Epilation à la cire, au laser ou au rasoir: la pilosité intime a longtemps été éradiquée pour répondre aux canons de beauté imposés. Mais sur les réseaux sociaux, un nouveau mot d’ordre gagne du terrain: «bush in a bikini», ou buisson dans le bikini. Autrement dit, on ne touche plus à la touffe, même à l’approche de la saison des maillots de bain.
Ce mouvement a été lancé par la tiktokeuse Sujindah. Dans une vidéo visionnée plus de 17 millions de fois, elle répète en boucle: «Full bush in a bikini». Dans les commentaires, de nombreuses femmes saluent l’initiative.

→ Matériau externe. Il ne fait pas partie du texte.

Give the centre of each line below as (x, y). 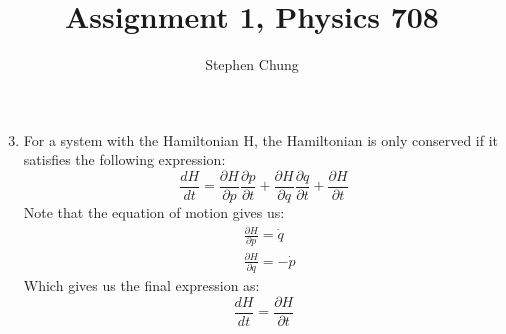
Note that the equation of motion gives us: (154, 211)
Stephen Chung (252, 64)
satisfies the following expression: (124, 159)
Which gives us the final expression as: (141, 285)
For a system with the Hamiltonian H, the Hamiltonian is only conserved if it (261, 139)
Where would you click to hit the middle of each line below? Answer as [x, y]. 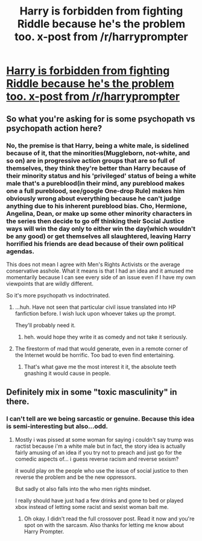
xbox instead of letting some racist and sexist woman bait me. [92, 507]
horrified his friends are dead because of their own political [95, 244]
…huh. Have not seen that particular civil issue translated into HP [95, 307]
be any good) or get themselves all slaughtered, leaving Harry [99, 236]
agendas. [21, 251]
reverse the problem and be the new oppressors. [76, 477]
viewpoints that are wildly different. [50, 283]
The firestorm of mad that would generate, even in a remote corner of [101, 348]
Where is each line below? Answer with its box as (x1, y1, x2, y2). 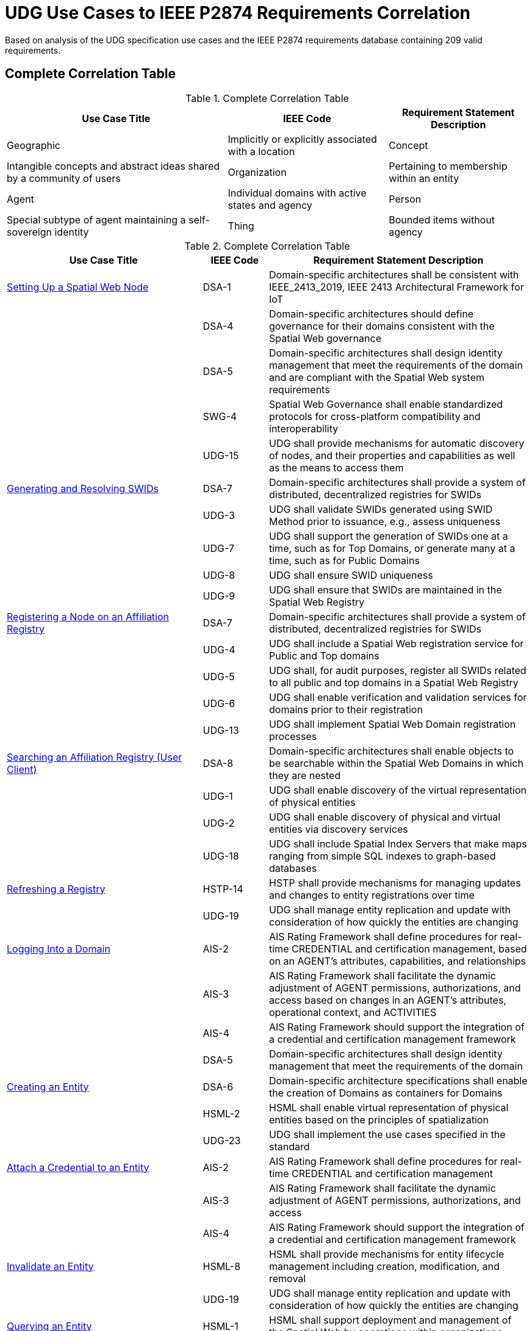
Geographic (7, 139, 60, 151)
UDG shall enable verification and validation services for (269, 691, 527, 703)
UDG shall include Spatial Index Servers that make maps (269, 837, 527, 850)
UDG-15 (203, 449, 239, 462)
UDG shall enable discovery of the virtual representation (269, 783, 527, 796)
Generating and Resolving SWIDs (7, 482, 159, 495)
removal (269, 1272, 306, 1285)
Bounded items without (389, 213, 495, 226)
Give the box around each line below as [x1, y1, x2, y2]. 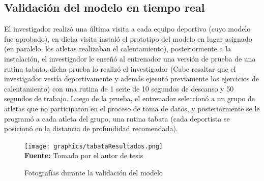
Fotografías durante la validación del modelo [24, 167, 163, 177]
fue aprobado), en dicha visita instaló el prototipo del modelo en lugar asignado [4, 33, 252, 44]
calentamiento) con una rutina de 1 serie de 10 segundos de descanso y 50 [4, 83, 234, 94]
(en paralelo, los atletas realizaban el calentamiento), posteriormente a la [4, 43, 231, 54]
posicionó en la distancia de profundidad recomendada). [4, 123, 178, 134]
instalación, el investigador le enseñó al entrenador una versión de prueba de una [4, 53, 256, 64]
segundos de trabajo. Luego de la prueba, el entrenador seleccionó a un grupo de [4, 93, 255, 104]
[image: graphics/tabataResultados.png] [24, 142, 163, 150]
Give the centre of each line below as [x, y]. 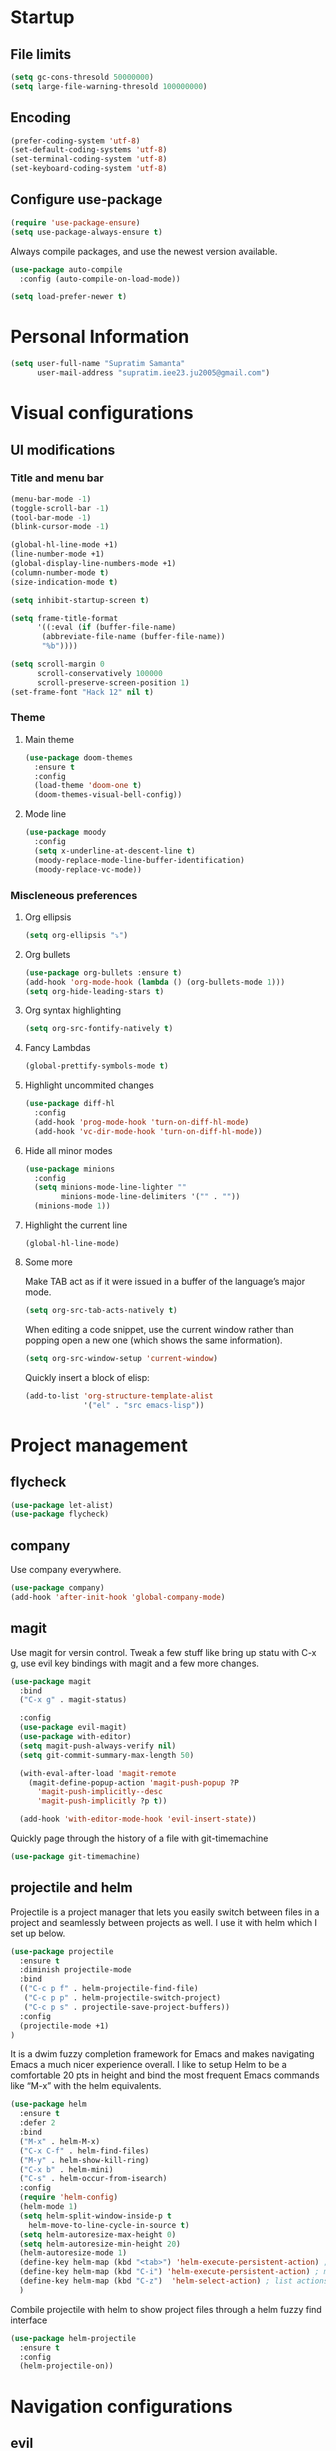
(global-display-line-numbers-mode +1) [93, 564]
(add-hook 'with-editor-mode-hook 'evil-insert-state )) [138, 1819]
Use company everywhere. [66, 1570]
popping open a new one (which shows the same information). [153, 1340]
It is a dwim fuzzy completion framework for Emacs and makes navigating [162, 2054]
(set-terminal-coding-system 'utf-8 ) [89, 159]
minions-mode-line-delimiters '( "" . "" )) [151, 1197]
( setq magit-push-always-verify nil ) [98, 1746]

On peut lire par exemple: «Je ne me suis jamais rasée, enfin c’est normalisé», ou encore «Hell yes, le règne du buisson est de retour». Le hashtag #fullbush2025 accompagne ces publications.
La tendance semble révolutionnaire pour les plus jeunes, et pour cause: la pratique de l’épilation intime remonte bien plus loin qu’on ne l’imagine.
Selon certaines découvertes archéologiques, des humains se rasaient déjà vers 25 000 av. J.-C., en arrachant les poils un à un à l’aide de coquillages utilisés comme pinces, une méthode longue et douloureuse.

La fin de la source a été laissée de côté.